=== TASK MATERIAL ===

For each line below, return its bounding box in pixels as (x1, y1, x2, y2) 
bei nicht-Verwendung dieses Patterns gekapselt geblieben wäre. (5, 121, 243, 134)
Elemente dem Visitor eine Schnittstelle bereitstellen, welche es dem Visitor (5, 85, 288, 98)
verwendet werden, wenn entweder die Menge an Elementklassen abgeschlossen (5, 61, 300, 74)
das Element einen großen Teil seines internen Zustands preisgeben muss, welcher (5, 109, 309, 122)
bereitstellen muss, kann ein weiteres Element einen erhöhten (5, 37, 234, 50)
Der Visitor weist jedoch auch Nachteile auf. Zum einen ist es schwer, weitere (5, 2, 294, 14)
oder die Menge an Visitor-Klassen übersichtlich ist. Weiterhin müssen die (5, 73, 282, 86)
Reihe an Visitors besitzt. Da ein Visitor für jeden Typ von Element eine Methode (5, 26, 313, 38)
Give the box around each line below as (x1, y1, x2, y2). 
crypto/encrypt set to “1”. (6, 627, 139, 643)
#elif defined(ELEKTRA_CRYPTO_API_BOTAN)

===
=== TASK MATERIAL ===

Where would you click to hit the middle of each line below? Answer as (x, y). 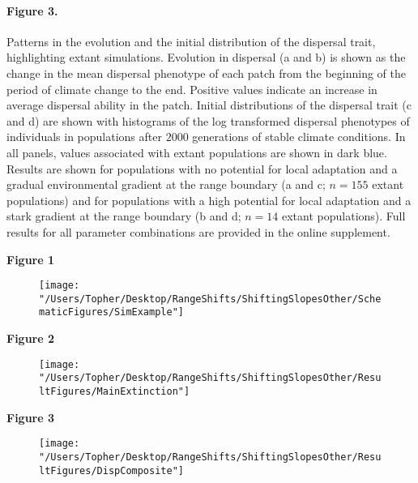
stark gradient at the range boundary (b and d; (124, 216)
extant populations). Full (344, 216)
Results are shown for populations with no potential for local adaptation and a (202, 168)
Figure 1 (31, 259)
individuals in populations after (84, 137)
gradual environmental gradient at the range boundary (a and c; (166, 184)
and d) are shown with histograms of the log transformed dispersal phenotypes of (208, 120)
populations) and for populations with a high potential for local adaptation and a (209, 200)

===
=== TASK MATERIAL ===

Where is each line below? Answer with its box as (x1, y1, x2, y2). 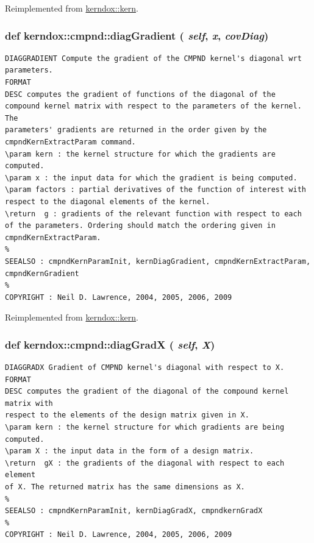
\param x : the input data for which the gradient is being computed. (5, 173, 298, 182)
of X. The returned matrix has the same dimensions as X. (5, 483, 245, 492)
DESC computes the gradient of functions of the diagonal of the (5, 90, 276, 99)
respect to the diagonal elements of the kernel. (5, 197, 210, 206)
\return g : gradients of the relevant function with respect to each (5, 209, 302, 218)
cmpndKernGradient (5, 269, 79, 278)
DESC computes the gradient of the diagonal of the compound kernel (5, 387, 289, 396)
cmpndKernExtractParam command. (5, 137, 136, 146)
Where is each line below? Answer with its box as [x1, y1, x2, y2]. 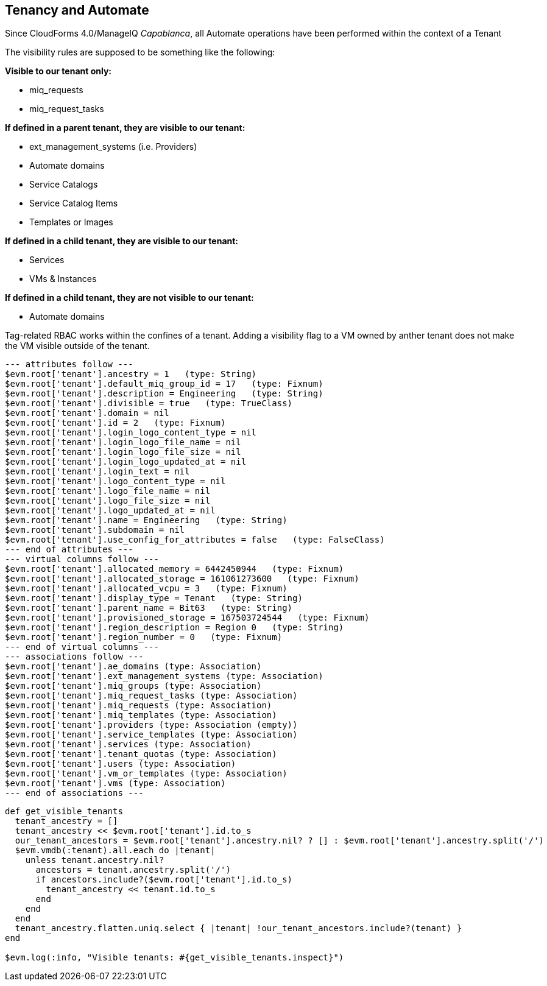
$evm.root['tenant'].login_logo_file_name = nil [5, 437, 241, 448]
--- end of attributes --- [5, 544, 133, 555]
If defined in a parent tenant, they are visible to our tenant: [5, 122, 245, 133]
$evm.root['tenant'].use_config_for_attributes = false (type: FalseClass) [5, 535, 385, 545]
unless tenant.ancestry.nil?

===

_ASSIGNMENT_
Transcribe the records above exactly, beginning at the line that contains "Elemente dem Visitor" and ending with the line that contains "#elif defined(ELEKTRA_CRYPTO_API_BOTAN)", both included, and nothing else.

_RESULT BELOW_
Elemente dem Visitor eine Schnittstelle bereitstellen, welche es dem Visitor (5, 85, 288, 98)
verwendet werden, wenn entweder die Menge an Elementklassen abgeschlossen (5, 61, 300, 74)
das Element einen großen Teil seines internen Zustands preisgeben muss, welcher (5, 109, 309, 122)
bereitstellen muss, kann ein weiteres Element einen erhöhten (5, 37, 234, 50)
Der Visitor weist jedoch auch Nachteile auf. Zum einen ist es schwer, weitere (5, 2, 294, 14)
oder die Menge an Visitor-Klassen übersichtlich ist. Weiterhin müssen die (5, 73, 282, 86)
Reihe an Visitors besitzt. Da ein Visitor für jeden Typ von Element eine Methode (5, 26, 313, 38)
Give the box around each line below as (x1, y1, x2, y2). 
crypto/encrypt set to “1”. (6, 627, 139, 643)
#elif defined(ELEKTRA_CRYPTO_API_BOTAN)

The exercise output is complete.